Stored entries
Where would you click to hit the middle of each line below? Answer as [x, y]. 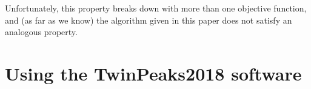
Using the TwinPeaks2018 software [153, 73]
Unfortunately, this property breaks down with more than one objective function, [156, 8]
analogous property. [41, 32]
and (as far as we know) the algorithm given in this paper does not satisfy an [149, 20]
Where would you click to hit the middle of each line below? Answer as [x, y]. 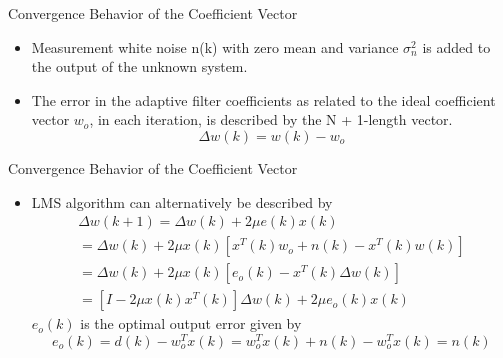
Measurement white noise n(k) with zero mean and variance [215, 46]
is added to [456, 46]
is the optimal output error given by [191, 323]
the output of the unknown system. [139, 66]
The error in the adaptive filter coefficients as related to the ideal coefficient [263, 99]
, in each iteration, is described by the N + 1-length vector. [271, 119]
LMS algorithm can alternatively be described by [182, 201]
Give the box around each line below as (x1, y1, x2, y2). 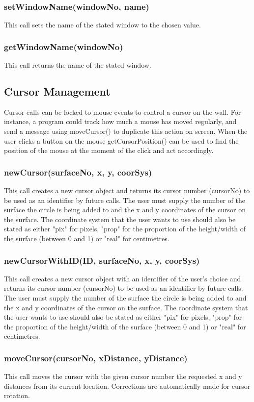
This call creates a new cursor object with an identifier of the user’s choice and (4, 273, 241, 283)
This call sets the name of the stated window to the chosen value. (4, 20, 201, 30)
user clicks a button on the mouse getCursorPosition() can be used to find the (4, 135, 239, 146)
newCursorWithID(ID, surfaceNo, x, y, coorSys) (4, 254, 200, 266)
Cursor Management (4, 84, 111, 99)
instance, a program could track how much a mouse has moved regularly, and (4, 116, 237, 126)
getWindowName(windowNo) (4, 40, 123, 52)
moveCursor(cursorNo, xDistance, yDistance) (4, 352, 188, 364)
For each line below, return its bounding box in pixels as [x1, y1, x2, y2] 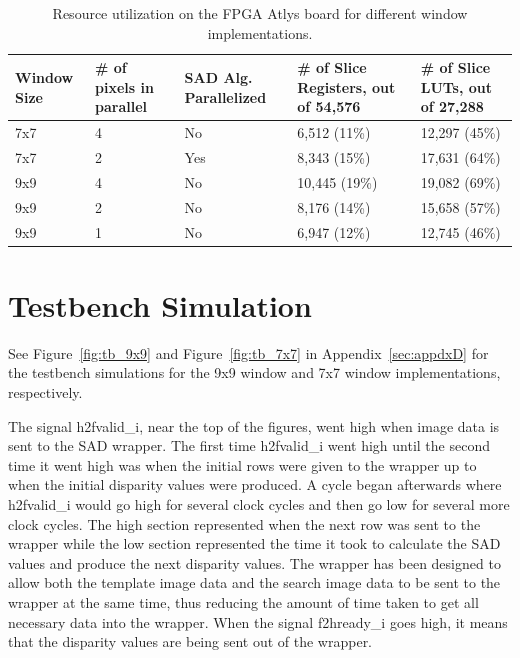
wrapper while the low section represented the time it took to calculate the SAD [8, 533, 501, 554]
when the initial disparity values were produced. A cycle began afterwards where [8, 474, 502, 495]
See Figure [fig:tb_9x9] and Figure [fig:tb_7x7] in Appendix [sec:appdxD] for [8, 342, 489, 363]
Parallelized [184, 86, 267, 107]
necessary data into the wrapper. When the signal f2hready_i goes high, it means [8, 611, 508, 632]
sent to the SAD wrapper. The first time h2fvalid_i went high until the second [8, 435, 490, 456]
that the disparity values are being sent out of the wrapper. [8, 631, 373, 652]
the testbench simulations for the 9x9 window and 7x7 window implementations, [8, 362, 501, 383]
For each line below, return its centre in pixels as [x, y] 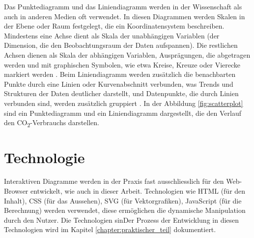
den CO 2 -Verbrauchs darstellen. [52, 123]
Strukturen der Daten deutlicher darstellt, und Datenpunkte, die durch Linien [121, 93]
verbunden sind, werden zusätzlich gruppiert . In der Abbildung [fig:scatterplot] [124, 103]
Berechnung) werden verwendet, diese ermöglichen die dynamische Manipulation [125, 210]
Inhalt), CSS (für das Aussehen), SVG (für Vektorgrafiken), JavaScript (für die [123, 200]
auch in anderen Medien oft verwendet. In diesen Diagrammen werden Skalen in [125, 16]
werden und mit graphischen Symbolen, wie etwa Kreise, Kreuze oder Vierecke [122, 64]
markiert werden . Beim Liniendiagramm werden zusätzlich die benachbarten [120, 74]
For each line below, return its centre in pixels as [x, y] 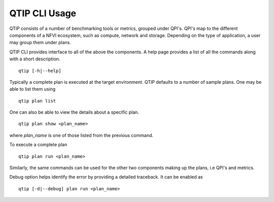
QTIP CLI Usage [43, 13]
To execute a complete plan [38, 145]
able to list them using [32, 89]
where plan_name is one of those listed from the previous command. [81, 135]
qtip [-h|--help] [40, 71]
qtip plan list [37, 101]
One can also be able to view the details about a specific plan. [74, 112]
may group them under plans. [40, 43]
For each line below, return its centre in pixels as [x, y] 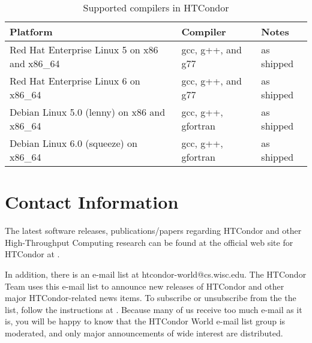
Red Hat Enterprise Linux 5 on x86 [84, 49]
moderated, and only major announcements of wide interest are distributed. [144, 333]
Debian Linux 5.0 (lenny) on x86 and [88, 112]
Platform [31, 31]
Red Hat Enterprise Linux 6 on [75, 81]
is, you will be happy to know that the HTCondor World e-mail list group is [145, 321]
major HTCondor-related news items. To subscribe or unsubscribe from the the [151, 298]
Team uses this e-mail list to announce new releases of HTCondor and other [145, 286]
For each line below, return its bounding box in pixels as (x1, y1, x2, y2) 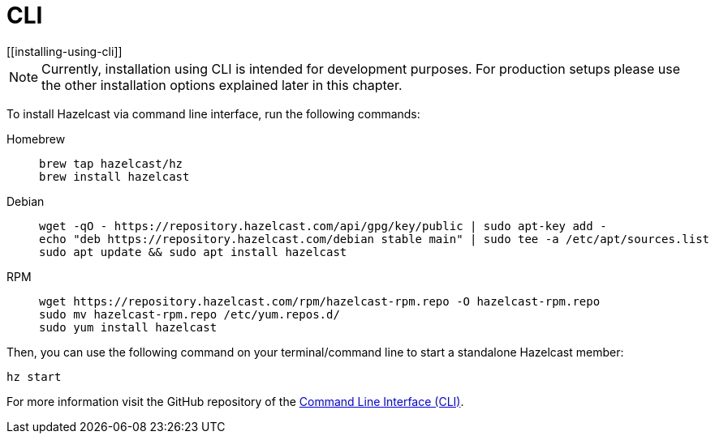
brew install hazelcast (39, 169, 190, 183)
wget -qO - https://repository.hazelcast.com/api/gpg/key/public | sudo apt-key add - (39, 219, 607, 233)
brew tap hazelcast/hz (39, 156, 183, 170)
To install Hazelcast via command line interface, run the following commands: (6, 106, 420, 121)
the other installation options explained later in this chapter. (41, 76, 403, 93)
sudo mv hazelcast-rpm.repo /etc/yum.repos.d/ (39, 307, 340, 321)
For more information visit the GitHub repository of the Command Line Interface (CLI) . (6, 394, 464, 408)
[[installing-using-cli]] (6, 44, 123, 58)
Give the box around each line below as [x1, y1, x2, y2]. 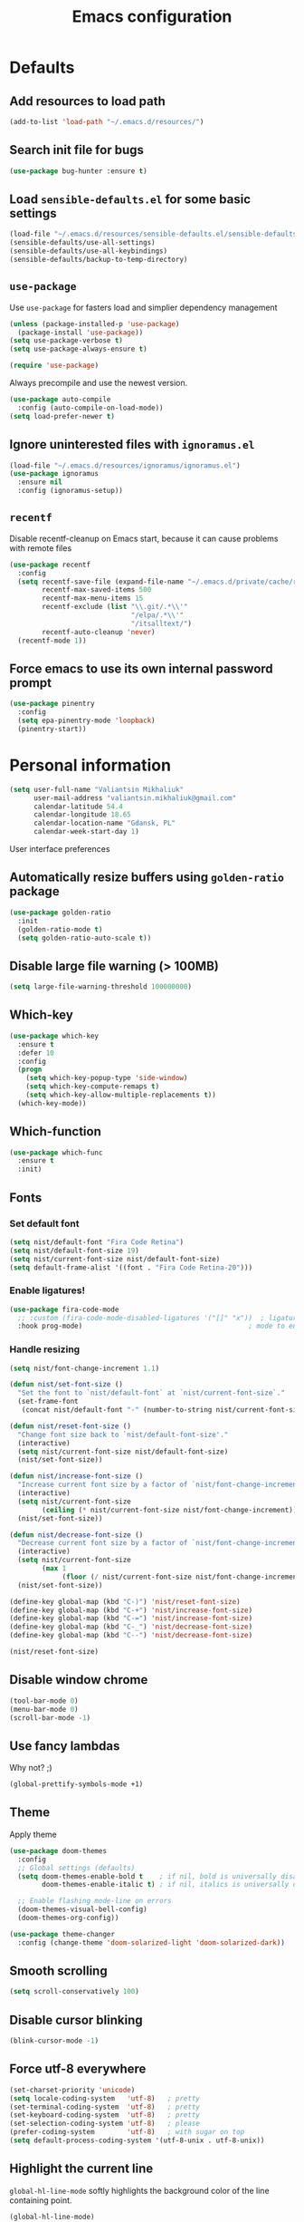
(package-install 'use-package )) [17, 328, 144, 337]
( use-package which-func [9, 1148, 103, 1157]
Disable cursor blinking [9, 2012, 143, 2027]
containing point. [9, 2195, 72, 2206]
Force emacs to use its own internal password [9, 661, 273, 676]
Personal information [9, 755, 172, 776]
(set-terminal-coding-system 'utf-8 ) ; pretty [9, 2102, 201, 2111]
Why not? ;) [9, 1763, 52, 1773]
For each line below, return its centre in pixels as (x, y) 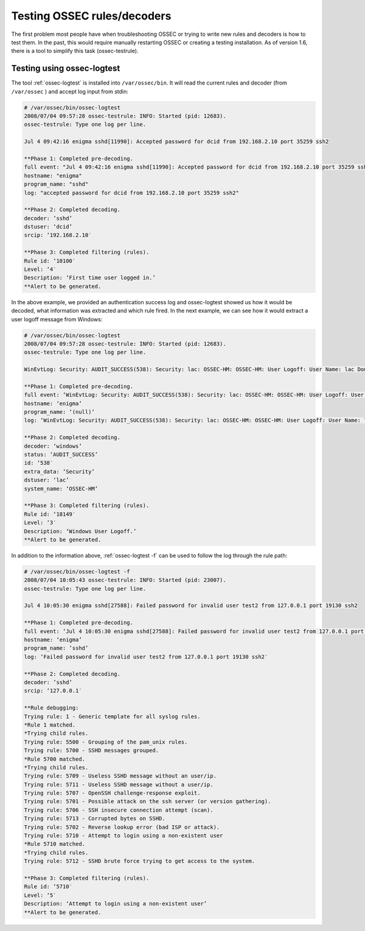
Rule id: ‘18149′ (50, 514)
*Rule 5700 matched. (54, 759)
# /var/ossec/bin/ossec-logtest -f (77, 571)
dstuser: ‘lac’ (47, 480)
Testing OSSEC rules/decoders (91, 16)
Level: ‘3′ (40, 523)
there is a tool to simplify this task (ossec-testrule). (75, 51)
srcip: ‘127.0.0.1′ (53, 691)
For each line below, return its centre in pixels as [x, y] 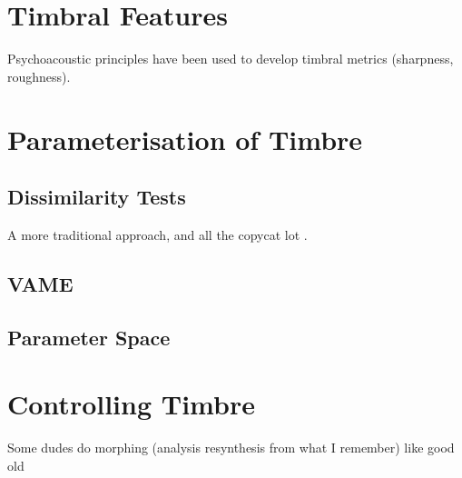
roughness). [39, 76]
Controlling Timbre [131, 404]
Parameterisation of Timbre [185, 139]
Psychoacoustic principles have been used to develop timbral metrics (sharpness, [231, 59]
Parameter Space [89, 337]
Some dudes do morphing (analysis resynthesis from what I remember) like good [231, 448]
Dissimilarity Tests [97, 197]
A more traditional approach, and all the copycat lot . [157, 234]

- Exercise description: Once you have counted every line above that contains the string "mouse", give that number and nothing more.

- Task response: 2